Robert Brown's article published in The Gazette March 5, 2005

OCCASIONALLY in this column, the name of Potters Lane is mentioned, and newcomers to Basingstoke must wonder where it used to be.

It was a road about 350 feet long that stretched from Church Street to Wote Street and was named after an old pottery that once stood on the corner of Wote Street and Potters Lane.

If the road was still there it would cut straight through the Iceland store in the shopping centre.

The road was demolished with all its buildings in November 1966, to make way for the Town Development Scheme.

Potters Lane had a public house at each end – the Angel Inn in Wote Street and the Rose and Crown in Church Street.

The Angel, where the pottery once stood, replaced another public house, the Cross Keys, in 1870.

The Rose and Crown was even older, dating back to 1669, the date on a brick above the main doorway.

The road in the early 19th century contained mainly cottages, two of them were thatched and had front gardens with a row of lime trees at the Church Street end.

In 1818, the road was so high in the middle, due to constant use by heavy horse-driven vehicles, that it became impossible to ride through there. So a gang of men got together one day and levelled it off.

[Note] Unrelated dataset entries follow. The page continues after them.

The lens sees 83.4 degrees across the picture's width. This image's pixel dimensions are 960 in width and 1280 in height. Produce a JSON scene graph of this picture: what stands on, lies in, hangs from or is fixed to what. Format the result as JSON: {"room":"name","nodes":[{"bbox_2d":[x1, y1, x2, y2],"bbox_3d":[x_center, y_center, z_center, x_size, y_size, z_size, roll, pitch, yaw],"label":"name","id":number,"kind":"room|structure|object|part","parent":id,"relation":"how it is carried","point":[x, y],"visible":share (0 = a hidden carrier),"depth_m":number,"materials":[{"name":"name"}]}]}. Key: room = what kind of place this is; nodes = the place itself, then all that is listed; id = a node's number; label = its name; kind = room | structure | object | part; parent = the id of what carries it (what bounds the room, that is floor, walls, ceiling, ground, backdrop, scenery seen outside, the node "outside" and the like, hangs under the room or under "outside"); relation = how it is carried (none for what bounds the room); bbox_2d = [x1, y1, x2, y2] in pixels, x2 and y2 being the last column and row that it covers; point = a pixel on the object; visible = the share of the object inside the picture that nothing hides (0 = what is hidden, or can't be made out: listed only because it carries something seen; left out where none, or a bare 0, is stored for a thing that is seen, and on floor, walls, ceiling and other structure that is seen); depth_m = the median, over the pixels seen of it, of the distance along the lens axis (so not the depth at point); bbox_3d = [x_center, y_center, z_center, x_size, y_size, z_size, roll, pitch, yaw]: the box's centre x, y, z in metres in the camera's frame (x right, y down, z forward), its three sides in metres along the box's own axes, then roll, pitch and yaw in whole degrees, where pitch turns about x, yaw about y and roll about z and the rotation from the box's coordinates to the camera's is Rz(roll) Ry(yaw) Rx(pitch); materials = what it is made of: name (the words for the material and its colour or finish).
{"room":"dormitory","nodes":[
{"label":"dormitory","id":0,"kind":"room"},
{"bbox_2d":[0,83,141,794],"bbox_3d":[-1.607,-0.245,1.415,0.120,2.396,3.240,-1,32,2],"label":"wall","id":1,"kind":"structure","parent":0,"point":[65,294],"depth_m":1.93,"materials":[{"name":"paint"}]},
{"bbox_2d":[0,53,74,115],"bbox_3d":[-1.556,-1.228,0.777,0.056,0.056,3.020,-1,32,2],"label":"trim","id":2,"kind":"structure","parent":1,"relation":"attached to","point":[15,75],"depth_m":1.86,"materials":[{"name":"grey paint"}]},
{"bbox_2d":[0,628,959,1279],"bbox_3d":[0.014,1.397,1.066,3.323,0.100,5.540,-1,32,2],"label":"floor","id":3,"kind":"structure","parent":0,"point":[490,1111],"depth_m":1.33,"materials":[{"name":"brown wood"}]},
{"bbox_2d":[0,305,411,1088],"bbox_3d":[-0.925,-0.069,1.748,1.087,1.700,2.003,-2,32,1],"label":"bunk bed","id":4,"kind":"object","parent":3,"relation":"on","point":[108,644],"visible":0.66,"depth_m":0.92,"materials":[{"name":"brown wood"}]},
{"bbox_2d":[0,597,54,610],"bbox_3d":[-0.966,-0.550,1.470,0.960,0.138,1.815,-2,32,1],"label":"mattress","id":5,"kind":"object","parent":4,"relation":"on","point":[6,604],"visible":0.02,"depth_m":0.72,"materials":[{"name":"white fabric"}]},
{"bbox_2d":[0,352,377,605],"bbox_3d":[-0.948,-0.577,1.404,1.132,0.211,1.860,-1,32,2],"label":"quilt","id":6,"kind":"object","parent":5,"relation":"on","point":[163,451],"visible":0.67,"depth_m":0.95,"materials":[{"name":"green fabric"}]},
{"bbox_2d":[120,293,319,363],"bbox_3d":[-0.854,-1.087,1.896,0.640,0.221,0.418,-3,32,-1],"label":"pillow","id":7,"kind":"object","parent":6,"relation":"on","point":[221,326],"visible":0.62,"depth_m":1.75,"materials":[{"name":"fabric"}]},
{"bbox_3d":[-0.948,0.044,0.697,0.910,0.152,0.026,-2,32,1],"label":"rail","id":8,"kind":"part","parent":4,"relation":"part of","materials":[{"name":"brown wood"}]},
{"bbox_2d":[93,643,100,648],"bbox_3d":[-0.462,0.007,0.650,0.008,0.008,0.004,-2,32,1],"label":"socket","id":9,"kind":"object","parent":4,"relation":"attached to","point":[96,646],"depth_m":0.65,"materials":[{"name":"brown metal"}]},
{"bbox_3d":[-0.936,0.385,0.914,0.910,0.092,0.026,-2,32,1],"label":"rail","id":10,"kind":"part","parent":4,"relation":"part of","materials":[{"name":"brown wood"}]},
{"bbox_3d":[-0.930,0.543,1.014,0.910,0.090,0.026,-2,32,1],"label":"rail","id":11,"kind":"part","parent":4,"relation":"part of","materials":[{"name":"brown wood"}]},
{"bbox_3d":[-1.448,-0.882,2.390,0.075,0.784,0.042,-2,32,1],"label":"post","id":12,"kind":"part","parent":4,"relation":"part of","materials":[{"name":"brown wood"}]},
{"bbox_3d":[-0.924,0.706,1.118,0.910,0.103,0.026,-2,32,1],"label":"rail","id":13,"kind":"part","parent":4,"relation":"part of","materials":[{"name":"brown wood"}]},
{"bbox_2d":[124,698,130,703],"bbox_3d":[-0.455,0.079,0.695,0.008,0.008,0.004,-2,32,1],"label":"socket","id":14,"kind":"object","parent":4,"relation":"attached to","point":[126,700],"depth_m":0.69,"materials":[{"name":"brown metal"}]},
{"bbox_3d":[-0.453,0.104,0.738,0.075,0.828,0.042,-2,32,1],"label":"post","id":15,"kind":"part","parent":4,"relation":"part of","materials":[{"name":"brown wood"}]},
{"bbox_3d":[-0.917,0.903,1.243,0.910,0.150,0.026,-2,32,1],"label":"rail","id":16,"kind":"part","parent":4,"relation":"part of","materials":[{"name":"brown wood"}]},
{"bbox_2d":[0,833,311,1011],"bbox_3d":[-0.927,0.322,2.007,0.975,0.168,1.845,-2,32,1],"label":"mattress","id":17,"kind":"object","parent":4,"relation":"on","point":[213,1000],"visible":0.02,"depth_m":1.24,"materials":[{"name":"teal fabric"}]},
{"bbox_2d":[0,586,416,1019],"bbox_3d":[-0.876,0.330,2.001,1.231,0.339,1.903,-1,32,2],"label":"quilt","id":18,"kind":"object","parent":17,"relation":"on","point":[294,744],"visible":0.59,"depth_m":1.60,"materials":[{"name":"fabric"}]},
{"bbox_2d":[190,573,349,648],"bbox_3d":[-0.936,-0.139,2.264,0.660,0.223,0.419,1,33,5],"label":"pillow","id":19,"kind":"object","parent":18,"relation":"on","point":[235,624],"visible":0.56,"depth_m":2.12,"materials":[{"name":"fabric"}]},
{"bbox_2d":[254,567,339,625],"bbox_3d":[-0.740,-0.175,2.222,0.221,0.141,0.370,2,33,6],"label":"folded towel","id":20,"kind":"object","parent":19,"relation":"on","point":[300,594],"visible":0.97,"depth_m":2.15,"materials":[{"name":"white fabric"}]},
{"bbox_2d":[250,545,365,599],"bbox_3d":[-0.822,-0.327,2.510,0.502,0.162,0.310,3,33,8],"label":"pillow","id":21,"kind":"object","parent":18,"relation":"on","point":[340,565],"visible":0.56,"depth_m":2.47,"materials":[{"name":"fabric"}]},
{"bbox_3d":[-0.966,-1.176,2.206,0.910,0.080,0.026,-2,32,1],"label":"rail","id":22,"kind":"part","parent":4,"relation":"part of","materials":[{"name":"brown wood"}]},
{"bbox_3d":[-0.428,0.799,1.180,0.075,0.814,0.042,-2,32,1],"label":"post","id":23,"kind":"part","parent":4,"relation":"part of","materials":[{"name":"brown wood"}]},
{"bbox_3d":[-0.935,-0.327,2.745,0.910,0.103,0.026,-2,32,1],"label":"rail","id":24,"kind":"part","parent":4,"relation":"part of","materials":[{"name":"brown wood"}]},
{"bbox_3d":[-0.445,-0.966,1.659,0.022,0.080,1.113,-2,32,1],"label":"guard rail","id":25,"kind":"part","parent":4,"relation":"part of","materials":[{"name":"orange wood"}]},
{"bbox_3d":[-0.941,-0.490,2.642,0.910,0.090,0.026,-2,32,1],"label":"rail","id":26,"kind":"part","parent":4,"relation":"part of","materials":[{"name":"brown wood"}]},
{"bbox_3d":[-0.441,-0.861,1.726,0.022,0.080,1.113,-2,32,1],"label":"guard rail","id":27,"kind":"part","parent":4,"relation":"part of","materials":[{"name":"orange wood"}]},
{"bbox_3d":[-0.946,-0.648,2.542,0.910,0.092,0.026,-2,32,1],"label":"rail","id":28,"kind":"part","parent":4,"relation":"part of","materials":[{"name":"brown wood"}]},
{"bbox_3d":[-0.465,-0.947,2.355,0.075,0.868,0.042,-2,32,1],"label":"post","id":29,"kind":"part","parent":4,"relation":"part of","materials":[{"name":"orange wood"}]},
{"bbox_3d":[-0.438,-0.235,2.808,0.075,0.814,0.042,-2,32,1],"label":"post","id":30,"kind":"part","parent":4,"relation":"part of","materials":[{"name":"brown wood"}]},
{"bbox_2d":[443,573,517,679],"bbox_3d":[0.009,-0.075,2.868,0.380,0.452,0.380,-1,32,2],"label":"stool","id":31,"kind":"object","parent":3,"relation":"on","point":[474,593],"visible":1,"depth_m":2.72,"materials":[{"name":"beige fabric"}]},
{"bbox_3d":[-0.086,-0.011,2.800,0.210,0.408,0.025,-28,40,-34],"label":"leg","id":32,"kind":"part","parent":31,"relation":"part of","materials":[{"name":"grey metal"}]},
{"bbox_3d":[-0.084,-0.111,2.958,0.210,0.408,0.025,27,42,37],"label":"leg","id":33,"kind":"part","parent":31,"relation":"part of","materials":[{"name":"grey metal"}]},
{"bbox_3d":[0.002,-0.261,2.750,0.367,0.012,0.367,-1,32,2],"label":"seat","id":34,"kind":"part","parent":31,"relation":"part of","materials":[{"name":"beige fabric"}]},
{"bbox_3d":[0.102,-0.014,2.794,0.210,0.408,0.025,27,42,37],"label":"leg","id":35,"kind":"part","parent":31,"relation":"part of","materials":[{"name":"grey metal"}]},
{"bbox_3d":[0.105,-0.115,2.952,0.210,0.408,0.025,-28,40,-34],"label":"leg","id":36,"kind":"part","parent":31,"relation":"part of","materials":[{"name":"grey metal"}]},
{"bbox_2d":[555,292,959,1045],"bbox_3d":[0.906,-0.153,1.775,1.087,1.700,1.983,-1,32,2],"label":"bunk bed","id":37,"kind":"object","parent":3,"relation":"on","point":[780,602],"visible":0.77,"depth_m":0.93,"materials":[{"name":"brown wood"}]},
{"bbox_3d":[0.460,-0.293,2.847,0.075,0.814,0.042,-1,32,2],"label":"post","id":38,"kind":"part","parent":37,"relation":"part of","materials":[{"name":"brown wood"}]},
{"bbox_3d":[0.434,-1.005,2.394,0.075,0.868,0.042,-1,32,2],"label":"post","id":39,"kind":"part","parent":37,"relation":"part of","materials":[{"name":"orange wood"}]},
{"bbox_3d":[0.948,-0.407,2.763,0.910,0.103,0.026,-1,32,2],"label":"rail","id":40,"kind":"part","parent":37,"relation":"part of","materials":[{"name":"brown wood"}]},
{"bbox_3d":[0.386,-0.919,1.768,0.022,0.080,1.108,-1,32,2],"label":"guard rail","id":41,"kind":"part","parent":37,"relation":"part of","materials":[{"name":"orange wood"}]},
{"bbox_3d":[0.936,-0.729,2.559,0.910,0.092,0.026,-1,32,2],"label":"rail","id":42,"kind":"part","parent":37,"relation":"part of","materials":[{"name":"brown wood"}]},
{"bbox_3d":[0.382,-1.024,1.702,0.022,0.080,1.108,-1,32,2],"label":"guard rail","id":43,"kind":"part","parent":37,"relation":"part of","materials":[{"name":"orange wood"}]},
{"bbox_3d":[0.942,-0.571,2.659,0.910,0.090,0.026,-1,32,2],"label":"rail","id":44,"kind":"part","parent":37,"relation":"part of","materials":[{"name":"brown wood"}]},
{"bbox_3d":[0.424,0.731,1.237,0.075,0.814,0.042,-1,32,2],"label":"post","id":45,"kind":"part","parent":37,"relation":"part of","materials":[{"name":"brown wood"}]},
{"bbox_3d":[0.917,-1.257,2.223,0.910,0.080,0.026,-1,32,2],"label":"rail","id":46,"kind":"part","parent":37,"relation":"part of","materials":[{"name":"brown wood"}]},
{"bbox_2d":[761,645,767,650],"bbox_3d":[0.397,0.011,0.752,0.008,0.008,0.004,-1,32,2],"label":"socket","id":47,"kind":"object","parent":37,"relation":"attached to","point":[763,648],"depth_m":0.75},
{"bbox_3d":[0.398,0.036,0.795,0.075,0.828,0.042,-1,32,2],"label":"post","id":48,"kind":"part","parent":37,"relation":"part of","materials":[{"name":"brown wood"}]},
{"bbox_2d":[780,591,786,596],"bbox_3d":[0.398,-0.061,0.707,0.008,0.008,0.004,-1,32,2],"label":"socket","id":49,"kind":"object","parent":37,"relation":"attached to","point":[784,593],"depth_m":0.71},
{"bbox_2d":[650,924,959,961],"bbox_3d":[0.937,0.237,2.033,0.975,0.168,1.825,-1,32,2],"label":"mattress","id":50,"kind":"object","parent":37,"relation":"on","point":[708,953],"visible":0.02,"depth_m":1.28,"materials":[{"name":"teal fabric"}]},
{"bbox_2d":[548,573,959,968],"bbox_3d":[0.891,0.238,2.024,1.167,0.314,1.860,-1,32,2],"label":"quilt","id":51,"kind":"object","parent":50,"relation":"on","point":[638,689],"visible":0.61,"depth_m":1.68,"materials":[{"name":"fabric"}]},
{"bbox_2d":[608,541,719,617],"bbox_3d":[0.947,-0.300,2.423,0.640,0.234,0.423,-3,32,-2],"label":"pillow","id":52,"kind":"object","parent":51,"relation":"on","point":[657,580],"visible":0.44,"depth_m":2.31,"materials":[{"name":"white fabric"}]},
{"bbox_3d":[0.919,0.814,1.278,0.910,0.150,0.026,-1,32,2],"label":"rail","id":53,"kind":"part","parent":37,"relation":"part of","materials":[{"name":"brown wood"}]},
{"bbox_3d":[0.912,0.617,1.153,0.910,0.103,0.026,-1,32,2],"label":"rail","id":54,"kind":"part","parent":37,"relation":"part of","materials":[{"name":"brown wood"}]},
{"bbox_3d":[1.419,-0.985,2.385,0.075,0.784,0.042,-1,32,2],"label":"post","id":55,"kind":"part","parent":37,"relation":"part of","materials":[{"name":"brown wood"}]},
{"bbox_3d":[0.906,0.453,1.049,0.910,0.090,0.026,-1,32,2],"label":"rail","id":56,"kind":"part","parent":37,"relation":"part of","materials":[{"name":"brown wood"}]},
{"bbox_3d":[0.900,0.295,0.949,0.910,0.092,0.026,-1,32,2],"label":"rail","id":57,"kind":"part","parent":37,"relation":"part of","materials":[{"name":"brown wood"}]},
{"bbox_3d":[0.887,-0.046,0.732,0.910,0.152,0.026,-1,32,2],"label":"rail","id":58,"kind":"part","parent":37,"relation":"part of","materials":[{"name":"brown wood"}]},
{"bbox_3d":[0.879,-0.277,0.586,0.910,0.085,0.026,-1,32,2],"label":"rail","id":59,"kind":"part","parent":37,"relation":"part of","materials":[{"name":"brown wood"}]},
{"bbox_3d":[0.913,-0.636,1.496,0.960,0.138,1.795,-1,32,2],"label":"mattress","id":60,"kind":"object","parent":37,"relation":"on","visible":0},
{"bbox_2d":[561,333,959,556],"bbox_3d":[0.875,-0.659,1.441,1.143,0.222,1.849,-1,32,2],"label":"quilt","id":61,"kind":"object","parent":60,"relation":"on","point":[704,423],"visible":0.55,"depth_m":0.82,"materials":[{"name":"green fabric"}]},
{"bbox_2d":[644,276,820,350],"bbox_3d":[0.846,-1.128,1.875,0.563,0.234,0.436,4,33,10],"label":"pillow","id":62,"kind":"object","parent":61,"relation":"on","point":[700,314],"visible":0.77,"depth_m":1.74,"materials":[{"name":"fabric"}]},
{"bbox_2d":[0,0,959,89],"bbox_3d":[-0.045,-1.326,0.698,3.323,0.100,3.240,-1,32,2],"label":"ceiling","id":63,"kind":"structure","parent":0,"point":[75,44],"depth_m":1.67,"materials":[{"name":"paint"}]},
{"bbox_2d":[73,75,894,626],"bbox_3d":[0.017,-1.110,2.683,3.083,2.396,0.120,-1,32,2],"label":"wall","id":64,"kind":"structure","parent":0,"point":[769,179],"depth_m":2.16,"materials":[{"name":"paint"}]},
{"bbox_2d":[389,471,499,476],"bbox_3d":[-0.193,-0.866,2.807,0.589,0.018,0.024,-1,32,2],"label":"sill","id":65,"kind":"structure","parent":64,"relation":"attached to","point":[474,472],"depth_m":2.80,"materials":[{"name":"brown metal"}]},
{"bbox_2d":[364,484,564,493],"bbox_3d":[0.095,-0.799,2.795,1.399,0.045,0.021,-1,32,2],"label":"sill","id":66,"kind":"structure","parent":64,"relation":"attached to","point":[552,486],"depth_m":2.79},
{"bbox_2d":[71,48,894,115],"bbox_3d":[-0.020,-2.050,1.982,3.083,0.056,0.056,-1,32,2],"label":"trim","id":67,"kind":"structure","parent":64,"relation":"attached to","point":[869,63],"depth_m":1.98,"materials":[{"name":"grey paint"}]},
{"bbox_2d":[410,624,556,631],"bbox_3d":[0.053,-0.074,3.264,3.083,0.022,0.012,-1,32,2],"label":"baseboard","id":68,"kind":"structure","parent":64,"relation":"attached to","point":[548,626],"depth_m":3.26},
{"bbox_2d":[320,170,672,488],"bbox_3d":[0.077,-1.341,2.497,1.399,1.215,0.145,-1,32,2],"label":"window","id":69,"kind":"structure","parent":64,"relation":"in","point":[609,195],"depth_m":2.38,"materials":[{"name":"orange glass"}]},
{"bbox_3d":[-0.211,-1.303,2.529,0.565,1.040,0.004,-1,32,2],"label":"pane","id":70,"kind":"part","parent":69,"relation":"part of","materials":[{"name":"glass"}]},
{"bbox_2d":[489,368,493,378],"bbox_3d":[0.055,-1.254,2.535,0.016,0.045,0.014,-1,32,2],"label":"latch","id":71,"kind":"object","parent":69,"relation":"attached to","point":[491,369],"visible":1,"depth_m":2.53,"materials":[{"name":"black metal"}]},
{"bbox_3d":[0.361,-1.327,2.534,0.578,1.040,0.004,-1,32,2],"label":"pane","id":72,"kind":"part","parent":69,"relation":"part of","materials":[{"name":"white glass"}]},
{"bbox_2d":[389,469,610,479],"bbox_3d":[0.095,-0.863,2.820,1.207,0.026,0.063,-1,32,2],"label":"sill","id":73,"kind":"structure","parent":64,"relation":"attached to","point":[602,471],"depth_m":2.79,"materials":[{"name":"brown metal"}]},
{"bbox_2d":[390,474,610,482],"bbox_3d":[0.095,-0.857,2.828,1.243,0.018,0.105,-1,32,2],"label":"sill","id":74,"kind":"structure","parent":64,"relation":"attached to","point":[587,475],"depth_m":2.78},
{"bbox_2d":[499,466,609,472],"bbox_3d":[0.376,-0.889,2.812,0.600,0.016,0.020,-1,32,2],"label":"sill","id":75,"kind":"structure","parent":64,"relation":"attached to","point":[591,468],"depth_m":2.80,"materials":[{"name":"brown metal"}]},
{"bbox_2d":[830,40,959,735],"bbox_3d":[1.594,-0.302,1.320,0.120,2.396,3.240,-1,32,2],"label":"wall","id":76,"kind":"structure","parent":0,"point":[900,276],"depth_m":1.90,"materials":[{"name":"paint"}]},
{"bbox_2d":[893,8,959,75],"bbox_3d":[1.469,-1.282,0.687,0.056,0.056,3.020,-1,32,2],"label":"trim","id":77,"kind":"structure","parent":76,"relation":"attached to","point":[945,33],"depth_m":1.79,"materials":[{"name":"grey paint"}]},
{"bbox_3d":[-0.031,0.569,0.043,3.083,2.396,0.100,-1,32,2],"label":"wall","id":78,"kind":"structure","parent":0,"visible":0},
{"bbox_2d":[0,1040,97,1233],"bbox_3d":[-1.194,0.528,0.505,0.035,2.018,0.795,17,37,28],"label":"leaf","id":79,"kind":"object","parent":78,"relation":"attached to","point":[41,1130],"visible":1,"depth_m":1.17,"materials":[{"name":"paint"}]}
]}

By 1844, the road was used by tradesmen, as the Hampshire directory for that year records. There was George Wheatley, a blacksmith; Henry Hunt, a beer retailer; and two separate boot and shoe-makers, John Morley and John Redgrove.

By 1882, the local people reported to the corporation that the road was “dirty and little”, so the old cottages were removed and a row of houses were built on the south side.

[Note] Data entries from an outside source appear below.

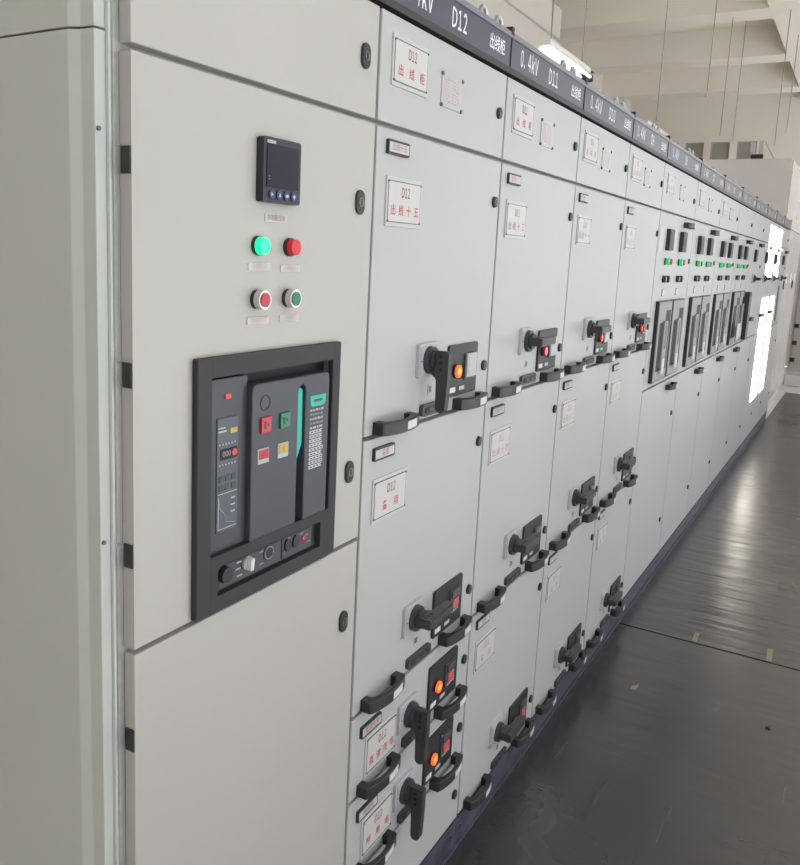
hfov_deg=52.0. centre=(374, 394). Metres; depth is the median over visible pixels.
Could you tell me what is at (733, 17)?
wire
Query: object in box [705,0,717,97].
wire
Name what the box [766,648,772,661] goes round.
scrap
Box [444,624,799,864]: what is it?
rubber mat
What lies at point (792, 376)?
tall cabinet
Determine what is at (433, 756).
lamp
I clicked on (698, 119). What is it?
wall
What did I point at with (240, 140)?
tall cabinet
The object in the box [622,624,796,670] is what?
trim
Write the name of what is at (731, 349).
tall cabinet
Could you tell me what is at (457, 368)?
lamp
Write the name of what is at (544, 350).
lamp
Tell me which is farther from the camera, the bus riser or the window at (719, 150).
the window at (719, 150)
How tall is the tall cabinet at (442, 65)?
2.257 m
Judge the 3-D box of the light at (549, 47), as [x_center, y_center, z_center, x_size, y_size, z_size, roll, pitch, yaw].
[1.537,-3.391,6.213,0.200,1.770,1.030,8,11,30]
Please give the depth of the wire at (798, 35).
10.09 m
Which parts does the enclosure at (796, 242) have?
door, door
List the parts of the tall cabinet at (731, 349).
door, breaker handle, door, pull handle, breaker handle, door, header panel
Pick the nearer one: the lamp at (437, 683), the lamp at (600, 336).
the lamp at (437, 683)
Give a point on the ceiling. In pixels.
(624, 40)
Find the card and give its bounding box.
[736,318,739,338]
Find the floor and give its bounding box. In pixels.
[444,367,799,863]
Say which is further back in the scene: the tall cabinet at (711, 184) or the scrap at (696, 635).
the tall cabinet at (711, 184)
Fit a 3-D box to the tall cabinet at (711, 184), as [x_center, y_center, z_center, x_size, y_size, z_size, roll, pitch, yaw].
[1.453,-0.239,4.915,0.940,2.257,0.800,8,11,30]
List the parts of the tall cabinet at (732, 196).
door, breaker handle, door, pull handle, breaker handle, door, rating plate, header panel, pull handle
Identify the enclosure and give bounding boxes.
[703,158,799,403]
[769,194,799,401]
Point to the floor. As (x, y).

The north side was also improved with shops with living quarters above. Behind them, various outbuildings were built, but most of the land was left bare. This became known as Carpenter’s Yard, with two cottages on either side of its entrance. It was on this land that it was said smugglers used to hide their “booty” on their way from the coast to London.

Over the years, the shops were used by a succession of trades people. One building on the south side, a corn store, was used as a meeting place by the Primitive Methodists, then it was demolished and a public house, the British Workman, was built in 1876. This, in turn, became a coffee house, then a café, and in its last years was a Chinese restaurant.

Other buildings on the south side, besides the row of houses, was an office kept by John Felgate, an architect, while further down the road, near Church Street, was a glass-roofed structure that was originally used as a photographic studio, before becoming a cycle shop run by Charles Everett.

Mr Everett repaired bicycles in a way that intrigued many people.

The bike was lifted up on to meat hooks fixed in the ceiling and he was able to carry out the work without too much bending down.

Mr Everett established his business in 1910 at 35 Church Street, then he moved to Potters Lane in the late 1920s.

On the north side, from Wote Street, in the late 1950s, there was the painting and decorating shop of Charles Munford, which he opened in 1902. In later years he was helped by some of his sons from a family of 11 children. He died in April 1944, seven months after celebrating his 60th wedding anniversary.

Next door was Mrs Farmer’s grocery store, and on the other side of the Carpenter’s Yard entrance was Mrs Litchfield’s shop, which sold toys, prams and gramophones.

Next to her was the Hampshire Dairies shop, where customers could get produce that was delivered by the dairy’s depot in Vyne Road.

Then came the leather shop belonging to Albert Botting, where he made all sorts of leather goods.

The aroma of leather would greet you as you entered the shop, which closed in 1961.

The following shop was a fishmongers kept by Edward Leighton, which smelled of all types of fish, from shellfish to salmon.

Next came Mrs Philpott’s bakery and confectionery shop, which her husband had opened in 1898, after moving to Basingstoke from Cookham in Berkshire. He died in 1935, leaving his wife with three daughters – Winnie, Ruby and Gertie – and a business to run. But they helped out and the shop remained in business until 1964, when it was finally closed down due to the demolition of the area. Mrs Philpott died in 1958, then Winnie in 1979, and Ruby in 1999. Gertie moved to Canada in the years before.

The last shop was kept by George Thackeray, a shoe repairer; which was next to the yard of the Rose and Crown public house, where the beer was delivered.

It is rather amusing to think that at that end of the street there was this element of interesting smells that gave the road its nickname of “the street of sweet aromas”, with leather, bread, fish and beer odours wafting through the air.